Let's vote on the Zero Tolerance for Domestic Abusers Act, which
would prohibit individuals convicted of stalking or domestic abuse from
purchasing or owning a firearm; and let's vote on the bipartisan Public
Safety and Second Amendment Rights Protection Act, another bill of
Congressman Thompson, which would improve the criminal history records
systems, which would help our law enforcement and which would mandate
that all commercial gun sales utilize this background check system.
{time} 2030
It is not like we don't have ideas. It is not like we don't have a
path forward to curb gun violence in America. There is no one cure-all.

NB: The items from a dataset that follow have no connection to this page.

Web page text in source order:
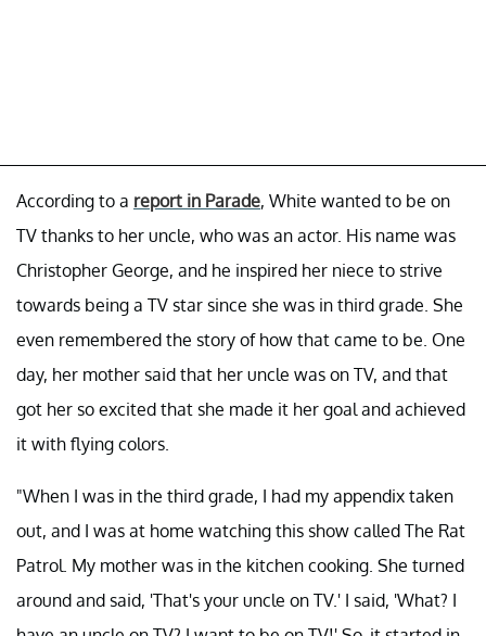
According to a report in Parade, White wanted to be on
TV thanks to her uncle, who was an actor. His name was
Christopher George, and he inspired her niece to strive
towards being a TV star since she was in third grade. She
even remembered the story of how that came to be. One
day, her mother said that her uncle was on TV, and that
got her so excited that she made it her goal and achieved
it with flying colors.
"When I was in the third grade, I had my appendix taken
out, and I was at home watching this show called The Rat
Patrol. My mother was in the kitchen cooking. She turned
around and said, 'That's your uncle on TV.' I said, 'What? I
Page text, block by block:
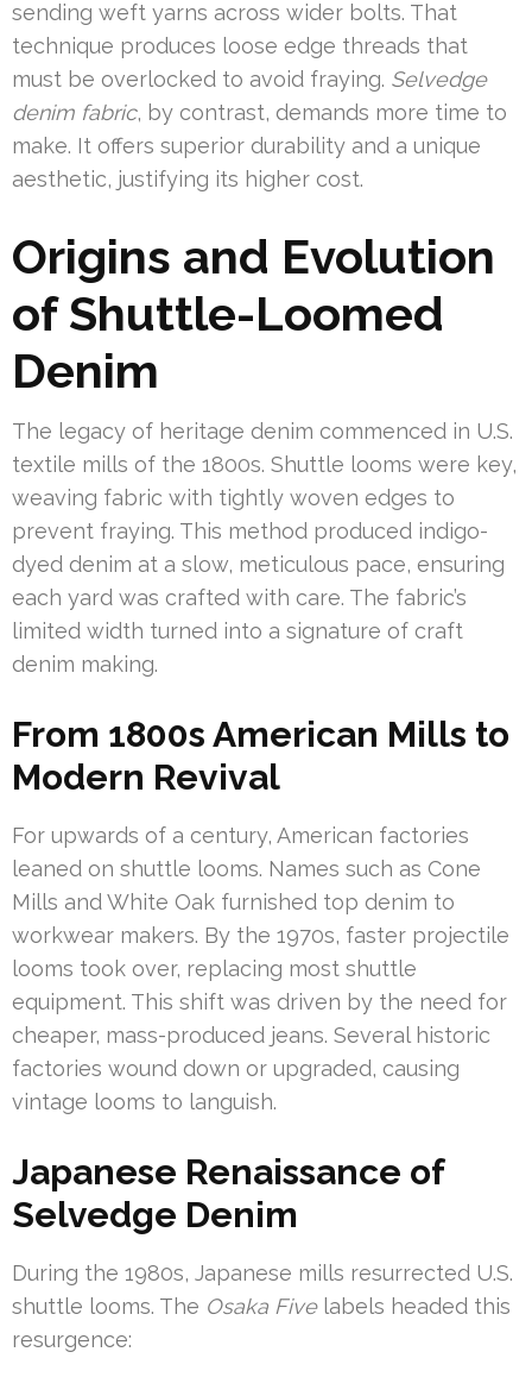
sending weft yarns across wider bolts. That
technique produces loose edge threads that
must be overlocked to avoid fraying. Selvedge
denim fabric, by contrast, demands more time to
make. It offers superior durability and a unique
aesthetic, justifying its higher cost.
Origins and Evolution
of Shuttle-Loomed
Denim
The legacy of heritage denim commenced in U.S.
textile mills of the 1800s. Shuttle looms were key,
weaving fabric with tightly woven edges to
prevent fraying. This method produced indigo-
dyed denim at a slow, meticulous pace, ensuring
each yard was crafted with care. The fabric’s
limited width turned into a signature of craft
denim making.
From 1800s American Mills to
Modern Revival
For upwards of a century, American factories
leaned on shuttle looms. Names such as Cone
Mills and White Oak furnished top denim to
workwear makers. By the 1970s, faster projectile
looms took over, replacing most shuttle
equipment. This shift was driven by the need for
cheaper, mass-produced jeans. Several historic
factories wound down or upgraded, causing
vintage looms to languish.
Japanese Renaissance of
Selvedge Denim
During the 1980s, Japanese mills resurrected U.S.
shuttle looms. The Osaka Fivelabels headed this
resurgence:
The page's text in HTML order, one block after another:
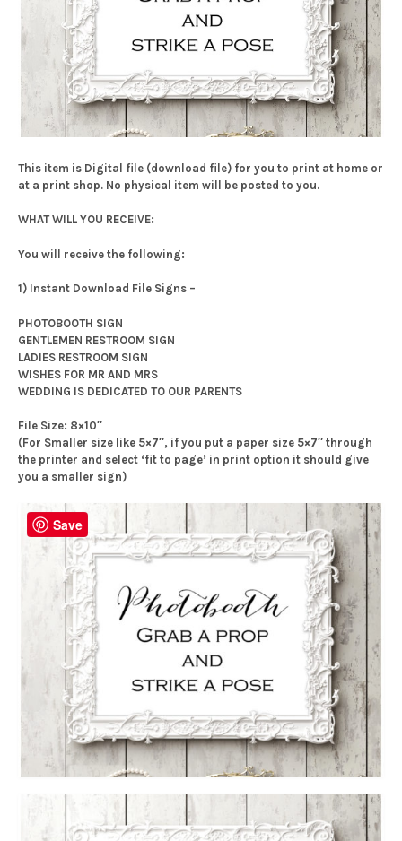
This item is Digital file (download file) for you to print at home or
at a print shop. No physical item will be posted to you.
WHAT WILL YOU RECEIVE:
You will receive the following:
1) Instant Download File Signs –
PHOTOBOOTH SIGN
GENTLEMEN RESTROOM SIGN
LADIES RESTROOM SIGN
WISHES FOR MR AND MRS
WEDDING IS DEDICATED TO OUR PARENTS
File Size: 8×10″
(For Smaller size like 5×7″, if you put a paper size 5×7″ through
the printer and select ‘fit to page’ in print option it should give
you a smaller sign)
Save
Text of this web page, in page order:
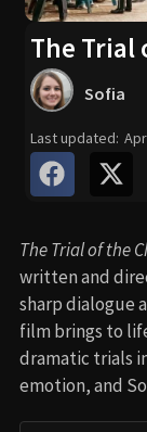
The Trial
Sofia
Last updated:
The Trial of the
written and
sharp dialogue
film brings to
dramatic trials
emotion, and
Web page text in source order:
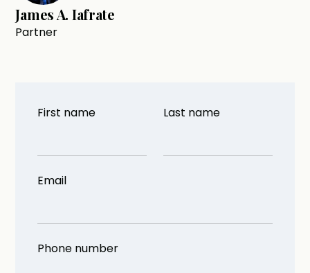
James A. Iafrate
Partner
First name Last name
Email
Phone number
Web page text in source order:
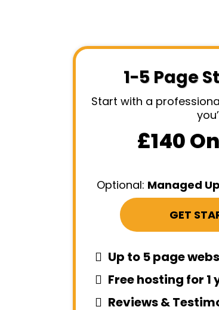
1-5 Page
Start with a
£140
Optional: Managed
GET
Up to 5 page
Free hosting for
Reviews &
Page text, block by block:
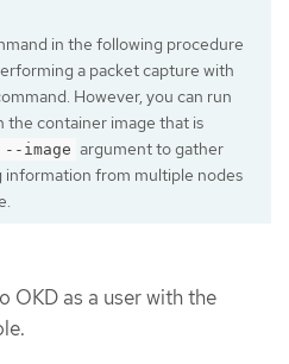
in the following procedure
a packet capture with
However, you can run
the container image that is
--image argument to gather
from multiple nodes
OKD as a user with the
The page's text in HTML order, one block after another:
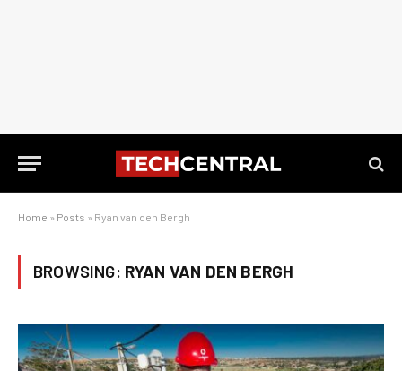
Home » Posts » Ryan van den Bergh
BROWSING: RYAN VAN DEN BERGH

If we take a public health approach, if we reduce the risk of the
multifaceted aspects of gun violence, then we will reduce the risk of
gun violence. By reducing the risk of gun violence, we reduce the
incidence of gun violence in America.
Let us vote so that terrorists and violent criminals cannot access
firearms, so we can prevent another Orlando. Let us vote to end gun
violence to keep the American people safe.
Mr. Speaker, I join my colleagues in calling for no bill and no
break.
Mr. THOMPSON of California. Mr. Speaker, I thank the gentleman from
California for his comments and for his service not only as a
distinguished Member of this body, but his time as a medical
professional. Sadly, he had to witness the carnage that comes about
because of gun violence. I applaud his effort to help us reduce gun
violence, to pass some commonsense laws that protect the Second
Amendment.
As I said earlier, as a gun owner and as a strong supporter of the
Second Amendment, I think that is absolutely necessary. I think it is
absolutely irresponsible for any gun owner to not stand up and be
counted when it comes to passing commonsense public safety measures,
such as no fly, no buy and background checks for the commercial sale of
firearms.
I thank my colleagues who joined with me this evening in this Special
Order. You heard from everyone who spoke that moments of silence are
not enough. We have had 30 moments of silence since the tragedy at
Sandy Hook. It is not enough.
[[Page H4047]]
We need to stop being silent, we need to speak up, and we need to do
our job. We need to show the courage that our constituents have placed
in us. We need to do our job to make sure that when parents send their
kids to school, they can be reasonably assured that their kids are
going to be safe. We need to do our job so that when people go into a
church to pray, they don't have to worry about some maniac coming in
and shooting them during their prayer hour. We need to do our job to
make sure that when people are relaxing and recreating in a club, or
wherever it might be, they can feel reasonably assured that their
Congress has taken steps to keep guns out of the hands of people who
are criminals and people who are dangerously mentally ill, domestic
abusers, or terrorists.
It is time to do our job. It is time to stop with the moments of
silence. It is time to stand up, show some courage, and pass some
commonsense, bipartisan gun violence prevention legislation.
I yield back the balance of my time.